ABOUT THIS TASK: Exact duplicates of the lines from the top of the data through the line containing "EIGEN_STRONG_INLINE void *" are needed, with every picture left out.

(RECORDS Opens)

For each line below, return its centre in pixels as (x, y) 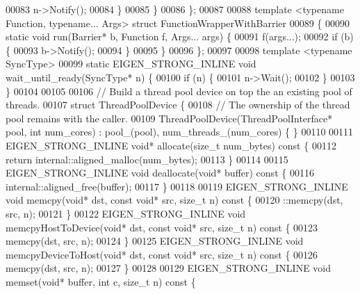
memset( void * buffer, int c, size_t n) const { (101, 281)
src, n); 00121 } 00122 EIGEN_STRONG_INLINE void (126, 213)
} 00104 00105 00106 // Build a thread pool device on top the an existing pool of (179, 91)
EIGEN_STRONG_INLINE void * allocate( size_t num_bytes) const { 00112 (171, 145)
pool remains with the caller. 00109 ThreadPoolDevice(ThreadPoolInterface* (169, 118)
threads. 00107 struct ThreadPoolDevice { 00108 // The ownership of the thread (178, 105)
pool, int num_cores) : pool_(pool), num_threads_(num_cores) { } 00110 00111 (180, 132)
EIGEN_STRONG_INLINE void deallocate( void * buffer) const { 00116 (160, 173)
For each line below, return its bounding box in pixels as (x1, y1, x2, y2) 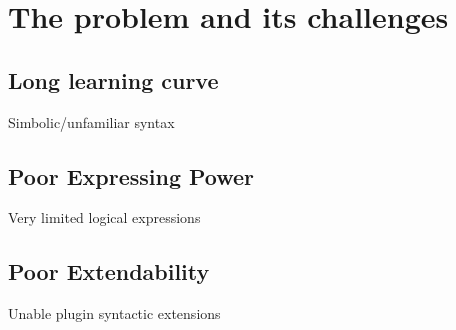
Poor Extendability (8, 256, 210, 287)
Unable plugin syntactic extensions (8, 303, 221, 324)
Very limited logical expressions (8, 207, 201, 228)
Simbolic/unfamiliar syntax (8, 111, 175, 132)
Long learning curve (8, 64, 219, 95)
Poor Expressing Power (8, 160, 255, 191)
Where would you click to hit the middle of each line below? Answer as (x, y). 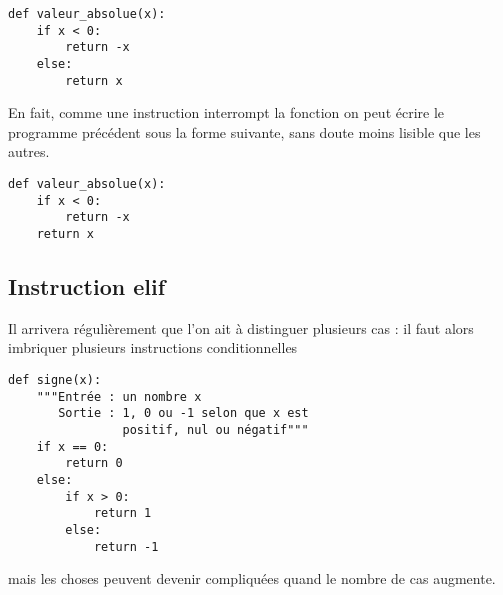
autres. (29, 151)
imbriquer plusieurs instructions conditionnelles (153, 347)
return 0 (94, 463)
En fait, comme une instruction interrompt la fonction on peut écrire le (226, 112)
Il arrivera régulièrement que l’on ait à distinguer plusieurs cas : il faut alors (241, 327)
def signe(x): (55, 380)
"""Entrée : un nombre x (119, 396)
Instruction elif (87, 286)
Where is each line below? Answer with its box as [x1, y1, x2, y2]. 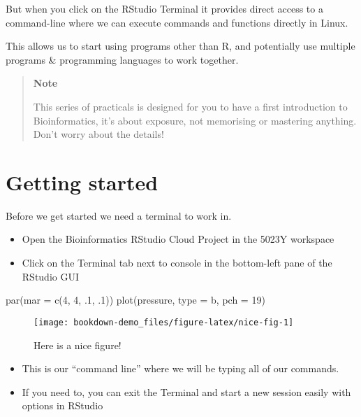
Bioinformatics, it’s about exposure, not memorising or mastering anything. [33, 113, 357, 127]
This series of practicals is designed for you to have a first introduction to [33, 99, 348, 113]
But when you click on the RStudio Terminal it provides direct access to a [6, 1, 323, 15]
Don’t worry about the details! [33, 127, 164, 141]
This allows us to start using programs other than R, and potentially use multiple [6, 38, 355, 53]
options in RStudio [22, 398, 103, 413]
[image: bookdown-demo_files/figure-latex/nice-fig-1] [34, 317, 294, 327]
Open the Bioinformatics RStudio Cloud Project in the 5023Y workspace [22, 232, 334, 246]
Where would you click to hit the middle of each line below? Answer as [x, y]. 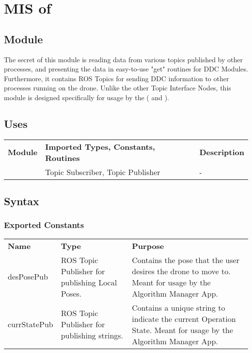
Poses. [71, 293]
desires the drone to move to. [181, 271]
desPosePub [28, 277]
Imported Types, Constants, [100, 146]
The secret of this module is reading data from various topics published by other [123, 59]
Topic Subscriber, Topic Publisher [103, 172]
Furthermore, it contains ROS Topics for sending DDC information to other [117, 78]
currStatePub [31, 324]
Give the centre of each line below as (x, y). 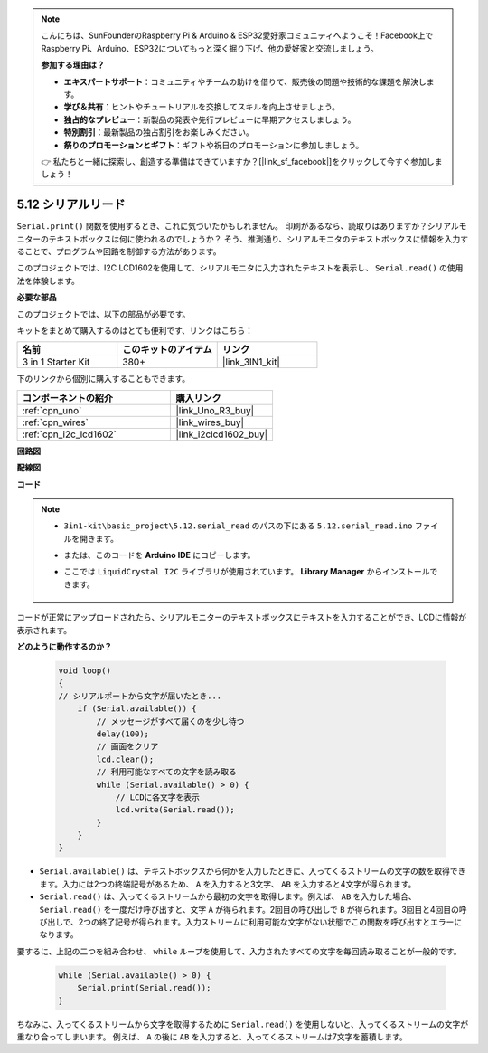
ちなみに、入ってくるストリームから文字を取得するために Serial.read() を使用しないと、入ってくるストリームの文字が (243, 1024)
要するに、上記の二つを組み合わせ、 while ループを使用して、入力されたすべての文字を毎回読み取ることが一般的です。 (239, 951)
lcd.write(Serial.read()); (175, 810)
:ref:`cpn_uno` (52, 410)
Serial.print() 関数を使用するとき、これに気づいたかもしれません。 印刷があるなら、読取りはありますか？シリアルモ (242, 226)
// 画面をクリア (127, 747)
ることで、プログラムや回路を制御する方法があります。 (119, 251)
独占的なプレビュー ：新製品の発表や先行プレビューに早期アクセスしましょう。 (210, 119)
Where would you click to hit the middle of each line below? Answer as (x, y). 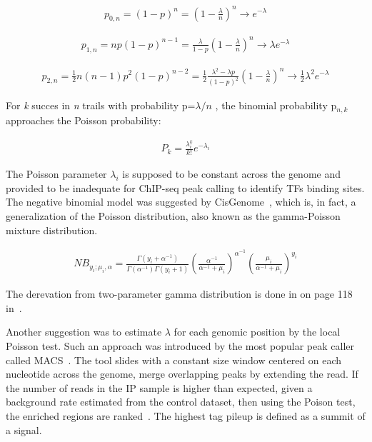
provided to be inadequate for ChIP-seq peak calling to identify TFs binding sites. (185, 187)
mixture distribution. (52, 230)
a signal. (24, 430)
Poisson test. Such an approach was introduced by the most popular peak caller (180, 346)
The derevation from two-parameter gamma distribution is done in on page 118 (179, 294)
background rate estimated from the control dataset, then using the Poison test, (181, 402)
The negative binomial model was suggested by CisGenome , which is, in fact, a (181, 202)
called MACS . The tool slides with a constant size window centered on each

(RECORDS Closes)

SOLUTION FOR THIS EXERCISE:
For each line below, return its centre in pixels as (x, y) 
memset( void * buffer, int c, size_t n) const { (101, 281)
src, n); 00121 } 00122 EIGEN_STRONG_INLINE void (126, 213)
} 00104 00105 00106 // Build a thread pool device on top the an existing pool of (179, 91)
EIGEN_STRONG_INLINE void * allocate( size_t num_bytes) const { 00112 (171, 145)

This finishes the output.